You can read the Department of Labor's release on this new law here. You can read the final rule here



Friday, January 12, 2024

Enhancing Transparency: New Law on Disclosure of LLC Beneficial Owners

On December 22, 2023 Governor Hochul signed Bill A3484A amending New York State's limited liability company law and the executive law. This new amendment will significantly transform the landscape of limited liability companies (LLCs) in New York. How will this bill accomplish this? By eradicating anonymous ownership of LLCs. 


This amendment defines beneficial ownership while also mandating the disclosure of beneficial owners upon the formation of an LLC, and publicizing this information in New York State's business entity database. 


This change to the law stems from concerns about the repercussions of anonymous corporate ownership. It highlights the misuse of anonymous LLCs for various illicit activities, including tax evasion, funding criminal organizations, money laundering, and even hindering routine code enforcement.


This legislative move aligns New York State with global efforts to foster transparency in corporate ownership. By mandating disclosure and establishing a public database, this change to the law aims to curtail illicit activities associated with anonymous ownership while protecting genuine privacy concerns through specific exemptions and waivers.


The transparency this law brings will save time, money, and resources for those suing an LLC. This will reduce unnecessary motion practices and other additional steps that had been required in order to determine who to serve when suing an LLC. 


This bill stands as a significant step towards a more transparent and accountable business landscape in New York State.


This law comes into effect on December 21, 2024, 365 days after being signed by the Governor. To learn more about Bill A3484A , click here


Understanding the Justice Department's Proposed Rule on Accessible Medical Diagnostic Equipment for Disability Non-Discrimination

On 1/12/24, the Justice Department announced a proposed rule revision under the Americans with Disabilities Act (ADA), targeting the accessibility of Medical Diagnostic Equipment (MDE) in state and local government entities. This move is a significant step towards ensuring that medical diagnostic equipment is accessible to all, regardless of disability. 
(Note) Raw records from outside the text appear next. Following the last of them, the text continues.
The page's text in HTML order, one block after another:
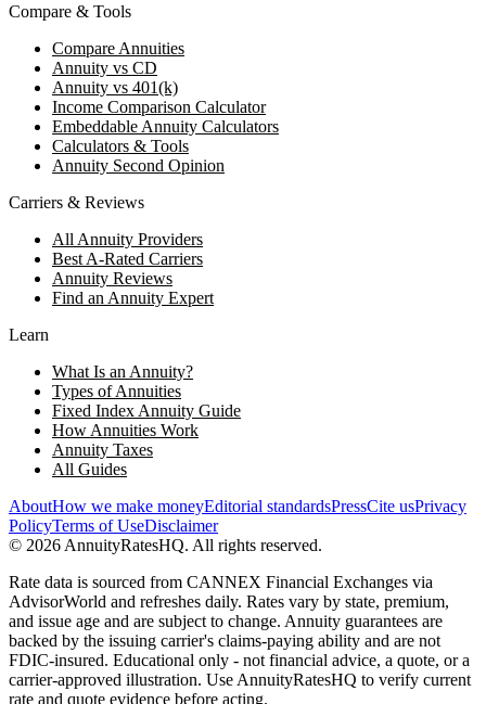
Compare & Tools
Compare Annuities
Annuity vs CD
Annuity vs 401(k)
Income Comparison Calculator
Embeddable Annuity Calculators
Calculators & Tools
Annuity Second Opinion
Carriers & Reviews
All Annuity Providers
Best A-Rated Carriers
Annuity Reviews
Find an Annuity Expert
Learn
What Is an Annuity?
Types of Annuities
Fixed Index Annuity Guide
How Annuities Work
Annuity Taxes
All Guides
AboutHow we make moneyEditorial standardsPressCite usPrivacy
PolicyTerms of UseDisclaimer
© 2026 AnnuityRatesHQ. All rights reserved.
Rate data is sourced from CANNEX Financial Exchanges via
AdvisorWorld and refreshes daily. Rates vary by state, premium,
and issue age and are subject to change. Annuity guarantees are
backed by the issuing carrier's claims-paying ability and are not
FDIC-insured. Educational only - not financial advice, a quote, or a
carrier-approved illustration. Use AnnuityRatesHQ to verify current
rate and quote evidence before acting.
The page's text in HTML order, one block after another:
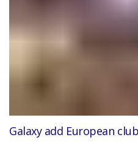
Galaxy add European
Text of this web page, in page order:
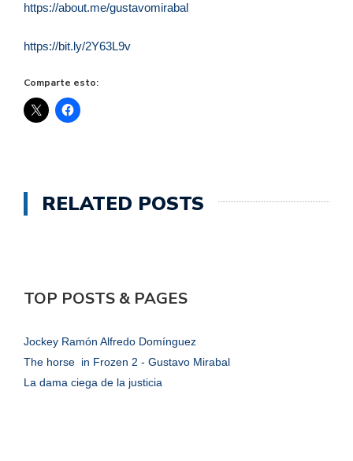
https://about.me/gustavomirabal
https://bit.ly/2Y63L9v
Comparte esto:
RELATED POSTS
TOP POSTS & PAGES
Jockey Ramón Alfredo Domínguez
The horse in Frozen 2 - Gustavo Mirabal
La dama ciega de la justicia
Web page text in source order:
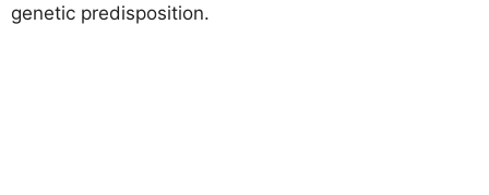
genetic predisposition.
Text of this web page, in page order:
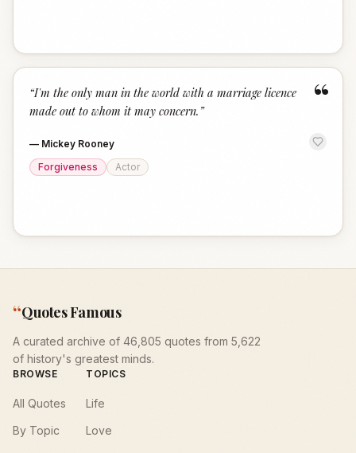
“
“I'm the only man in the world with a marriage licence
made out to whom it may concern. ”
— Mickey Rooney
Forgiveness
Actor
“Quotes Famous
A curated archive of 46,805 quotes from 5,622
of history's greatest minds.
BROWSE
All Quotes
By Topic
TOPICS
Life
Love
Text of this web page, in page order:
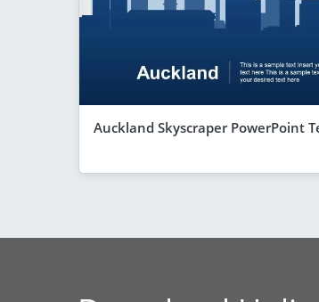
Auckland Skyscraper PowerPoint
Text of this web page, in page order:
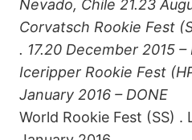
Nevado, Chile 21.23
Corvatsch Rookie Fest
. 17.20 December 2015 –
Iceripper Rookie Fest
January 2016 – DONE
World Rookie Fest (SS) .
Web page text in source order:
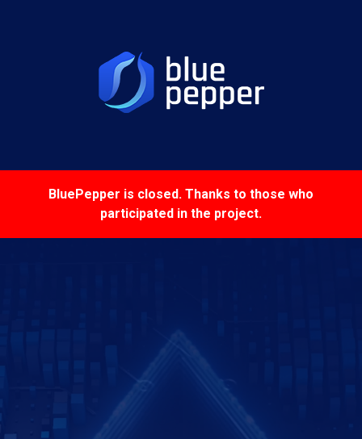
BluePepper is closed. Thanks to those who
participated in the project.
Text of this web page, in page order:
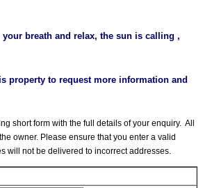
your breath and relax, the sun is calling ,
property to request more information and
short form with the full details of your enquiry. All
owner. Please ensure that you enter a valid
will not be delivered to incorrect addresses.
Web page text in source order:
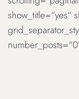
show_title=“yes“
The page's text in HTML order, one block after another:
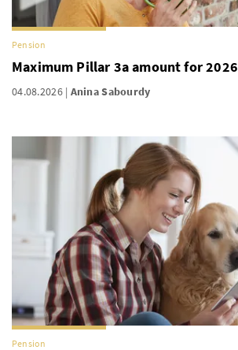
Pension
Maximum Pillar 3a amount for 2026
04.08.2026 Anina Sabourdy
Pension
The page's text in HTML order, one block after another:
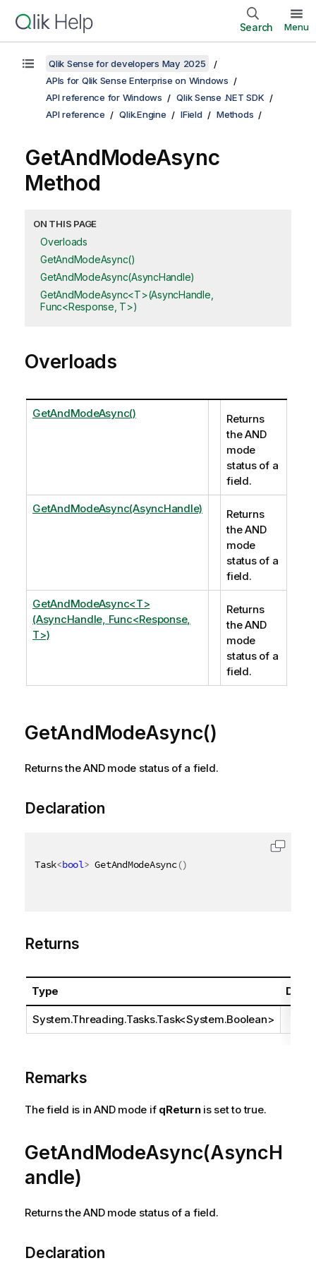
Search Menu
Qlik Sense for developers May 2025
APIs for Qlik Sense Enterprise on Windows
API reference for Windows
Qlik Sense .NET SDK
API reference
Qlik.Engine IField Methods
GetAndModeAsync
Method
ON THIS PAGE
Overloads
GetAndModeAsync()
GetAndModeAsync(AsyncHandle)
GetAndModeAsync<T>(AsyncHandle,
Func<Response, T>)
Overloads
GetAndModeAsync()
Returns
the AND
mode
status of a
field.
GetAndModeAsync(AsyncHandle)
Returns
the AND
mode
status of a
field.
GetAndModeAsync<T>
(AsyncHandle, Func<Response,
T>)
Returns
the AND
mode
status of a
field.
GetAndModeAsync()
Returns the AND mode status of a field.
Declaration
Task<bool> GetAndModeAsync()
Returns
Type
System.Threading.Tasks.Task<System.Boolean>
Remarks
The field is in AND mode if qReturnis set to true.
GetAndModeAsync(AsyncH
andle)
Returns the AND mode status of a field.
Declaration
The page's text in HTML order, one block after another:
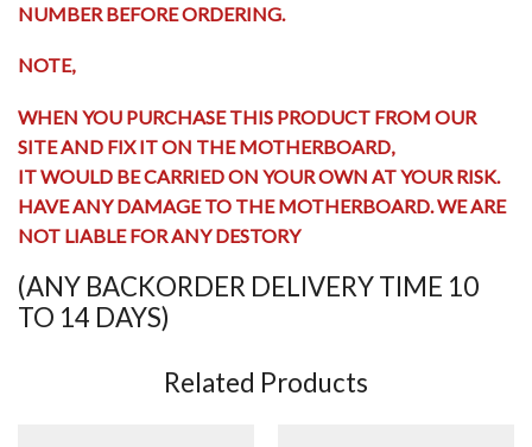
NUMBER BEFORE ORDERING.
NOTE,
WHEN YOU PURCHASE THIS PRODUCT FROM OUR
SITE AND FIX IT ON THE MOTHERBOARD,
IT WOULD BE CARRIED ON YOUR OWN AT YOUR RISK.
HAVE ANYDAMAGE TO THE MOTHERBOARD. WE ARE
NOT LIABLE FOR ANY DESTORY
(ANY BACKORDER DELIVERY TIME 10
TO 14 DAYS)
Related Products
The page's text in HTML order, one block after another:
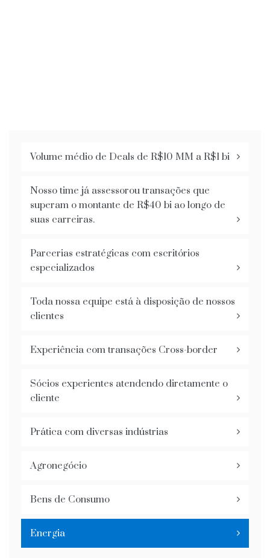
Volume médio de Deals de R$10 MM a R$1 bi
Nosso time já assessorou transações que
superam o montante de R$40 bi ao longo de
suas carreiras.
Parcerias estratégicas com escritórios
especializados
Toda nossa equipe está à disposição de nossos
clientes
Experiência com transações Cross-border
Sócios experientes atendendo diretamente o
cliente
Prática com diversas indústrias
Agronegócio
Bens de Consumo
Energia
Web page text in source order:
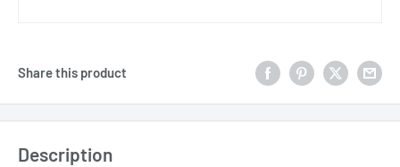
Share this product
Description
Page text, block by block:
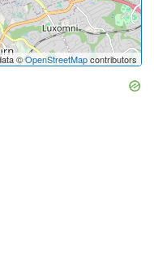
©OpenStreetMapcontributors
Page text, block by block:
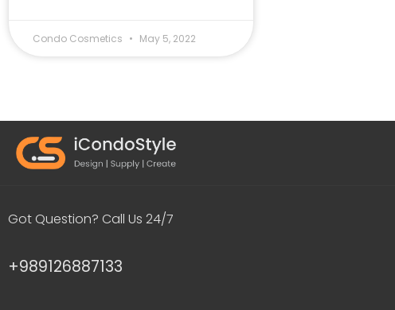
Condo Cosmetics May 5, 2022
Got Question? Call Us 24/7
+989126887133
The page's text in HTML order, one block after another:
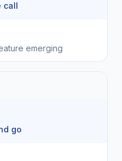
call
emerging
go
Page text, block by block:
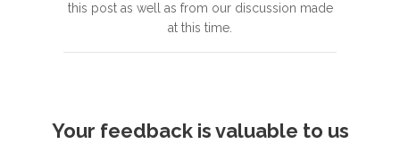
this post as well as from our discussion made
at this time.
Your feedback is valuable to us
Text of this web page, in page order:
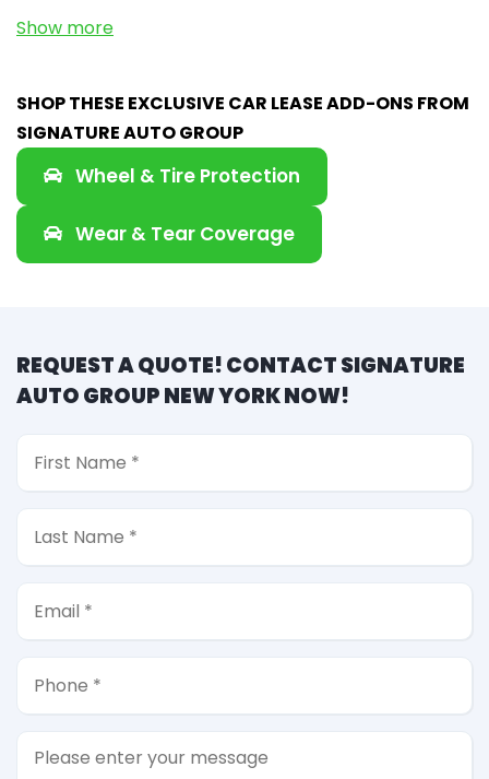
Show more
SHOP THESE EXCLUSIVE CAR LEASE ADD-ONS FROM
SIGNATURE AUTO GROUP
Wheel & Tire Protection
Wear & Tear Coverage
REQUEST A QUOTE! CONTACT SIGNATURE
AUTO GROUP NEW YORK NOW!
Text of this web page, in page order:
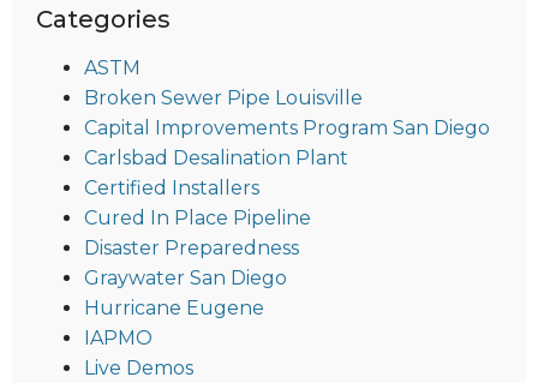
Categories
ASTM
Broken Sewer Pipe Louisville
Capital Improvements Program San Diego
Carlsbad Desalination Plant
Certified Installers
Cured In Place Pipeline
Disaster Preparedness
Graywater San Diego
Hurricane Eugene
IAPMO
Live Demos
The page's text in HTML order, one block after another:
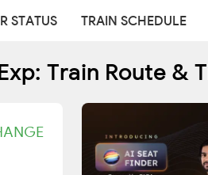
STATUS TRAIN SCHEDULE
Train Route &
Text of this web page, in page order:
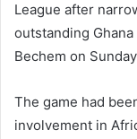
League after
outstanding
Bechem on
The game had
involvement in
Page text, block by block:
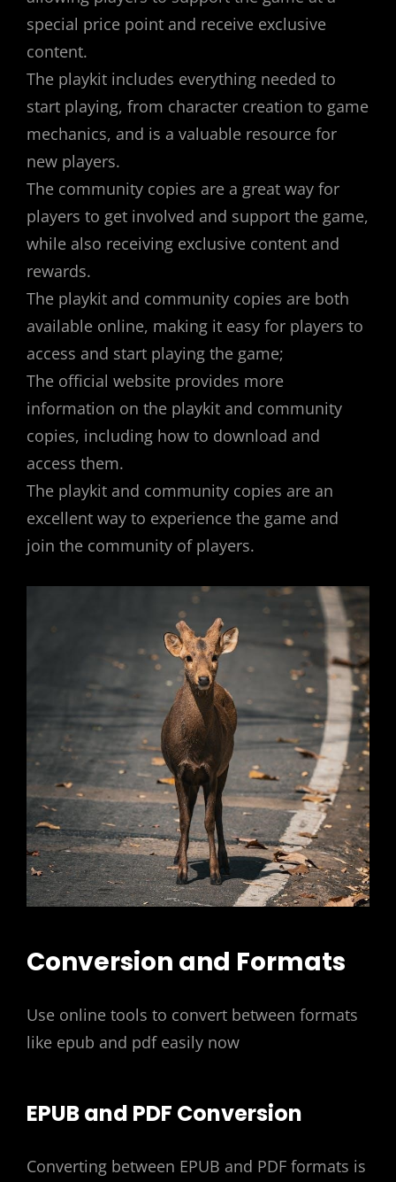
special price point and receive exclusive
content.
The playkit includes everything needed to
start playing, from character creation to game
mechanics, and is a valuable resource for
new players.
The community copies are a great way for
players to get involved and support the game,
while also receiving exclusive content and
rewards.
The playkit and community copies are both
available online, making it easy for players to
access and start playing the game;
The official website provides more
information on the playkit and community
copies, including how to download and
access them.
The playkit and community copies are an
excellent way to experience the game and
join the community of players.
Conversion and Formats
Use online tools to convert between formats
like epub and pdf easily now
EPUB and PDF Conversion
Converting between EPUB and PDF formats is
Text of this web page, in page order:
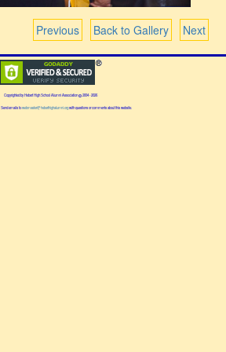
Next
Back to Gallery
Previous
Copyrighted by Hebert High School Alumni Association 2004 - 2026
Send emails towebmaster@heberthighalumni.orgwith questions or comments about this website.
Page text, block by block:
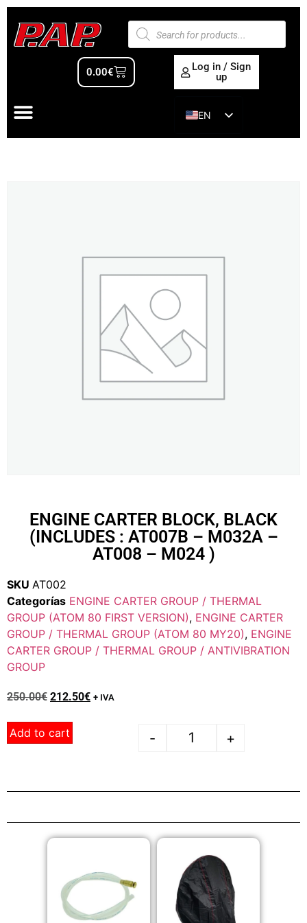
0.00€
Log in / Sign
up
EN
ES
ENGINE CARTER BLOCK, BLACK
(INCLUDES : AT007B – M032A –
AT008 – M024 )
SKU AT002
Categorías ENGINE CARTER GROUP / THERMAL
GROUP (ATOM 80 FIRST VERSION), ENGINE CARTER
GROUP / THERMAL GROUP (ATOM 80 MY20), ENGINE
CARTER GROUP / THERMAL GROUP / ANTIVIBRATION
GROUP
250.00€ 212.50€ + IVA
- +
Add to cart
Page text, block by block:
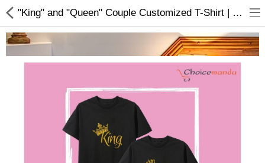
Home Appliances
Baby & Toddler
Books & Stationaries
"King" and "Queen" Couple Customized T-Shirt | Buy Customized T-shirt Online
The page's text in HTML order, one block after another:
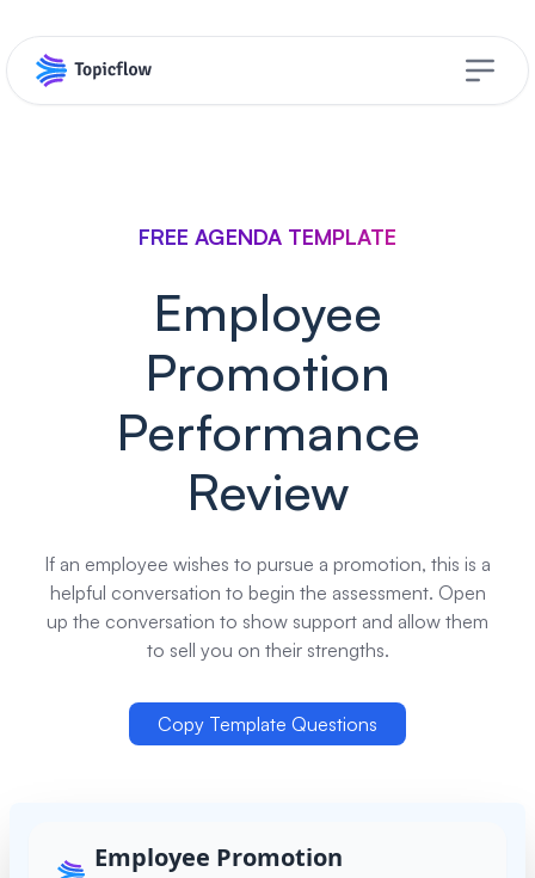
Open
FREE AGENDA TEMPLATE
Employee
Promotion
Performance
Review
If an employee wishes to pursue a promotion, this is a
helpful conversation to begin the assessment. Open
up the conversation to show support and allow them
to sell you on their strengths.
Copy Template Questions
Employee Promotion
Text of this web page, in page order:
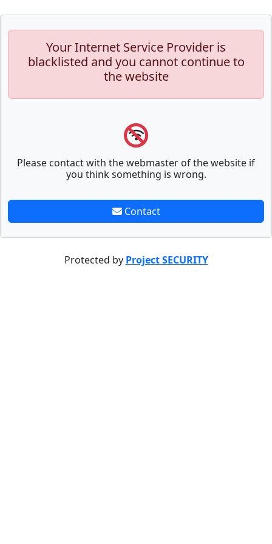
Your Internet Service Provider is
blacklisted and you cannot continue to
the website
Please contact with the webmaster of the website if
you think something is wrong.
Contact
Protected by Project SECURITY
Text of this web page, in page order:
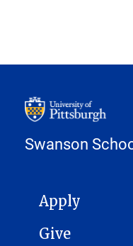
Swanson
MAIN NAVIGATION
Apply
Give
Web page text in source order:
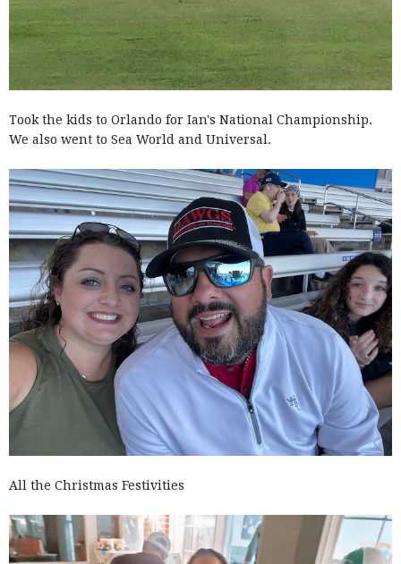
Took the kids to Orlando for Ian's National Championship.
We also went to Sea World and Universal.
All the Christmas Festivities
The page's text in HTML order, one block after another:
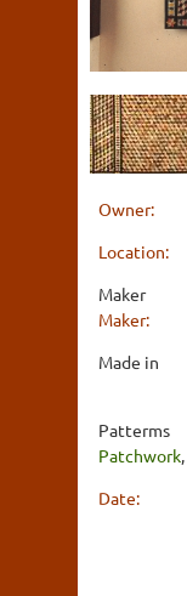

The rule, proposed by the Civil Rights Division of the Department of Justice, seeks to amend title II of the ADA regulations. The primary goal is to establish explicit requirements, including technical standards, for accessible MDE provided by state and local governments. 

Key Provisions:

  • Adoption of Standards: The rule proposes adopting standards set by the Architectural and Transportation Barriers Compliance Board for MDE.
  • Scoping Requirements: Specifics on the amount and type of accessible MDE required.
  • Deadline for Comments: Stakeholders can submit comments until February 12, 2024, primarily through the electronic Federal Docket Management System.


Impact on Medical Services: The lack of accessible MDE has been a barrier for people with disabilities, often leading to compromised health care. For instance, patients with disabilities have faced challenges in accessing routine examinations like mammograms and Pap smears due to inaccessibility. This rule aims to rectify such disparities.


Public Participation: The Justice Department encourages public involvement in the rulemaking process. Comments can be submitted electronically or via mail. It's an opportunity for healthcare providers, individuals with disabilities, and other stakeholders to voice their opinions and concerns.


Implications for State and Local Governments: Entities offering medical services will need to align with these standards, ensuring that their MDE is accessible. This might involve acquiring new equipment or modifying existing setups.


Economic and Environmental Considerations: The Department invites comments on potential economic and environmental impacts of the rule. This consideration is crucial for balanced and sustainable implementation.